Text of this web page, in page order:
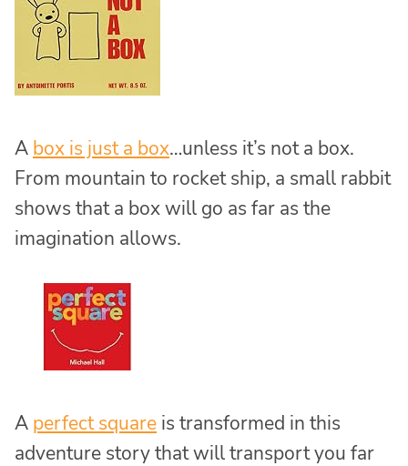
A box is just a box…unless it’s not a box.
From mountain to rocket ship, a small rabbit
shows that a box will go as far as the
imagination allows.
A perfect square is transformed in this
adventure story that will transport you far
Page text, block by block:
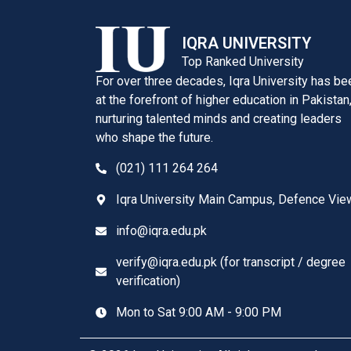
IQRA UNIVERSITY
Top Ranked University
For over three decades, Iqra University has
at the forefront of higher education in Pakistan,
nurturing talented minds and creating leaders
who shape the future.
(021) 111 264 264
Iqra University Main Campus, Defence
info@iqra.edu.pk
verify@iqra.edu.pk (for transcript / degree
verification)
Mon to Sat 9:00 AM - 9:00 PM
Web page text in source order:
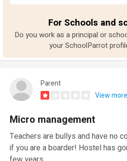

+ + + +

# PROMPT
Reproduce the lines from the line with "Page text, block" through the last line of the entries exactly, including both ends and excluding pictures.

# RESULT BELOW
Page text, block by block:
IQRA UNIVERSITY
Top Ranked University
For over three decades, Iqra University has
at the forefront of higher education in Pakistan,
nurturing talented minds and creating leaders
who shape the future.
(021) 111 264 264
Iqra University Main Campus, Defence
info@iqra.edu.pk
verify@iqra.edu.pk (for transcript / degree
verification)
Mon to Sat 9:00 AM - 9:00 PM
Web page text in source order:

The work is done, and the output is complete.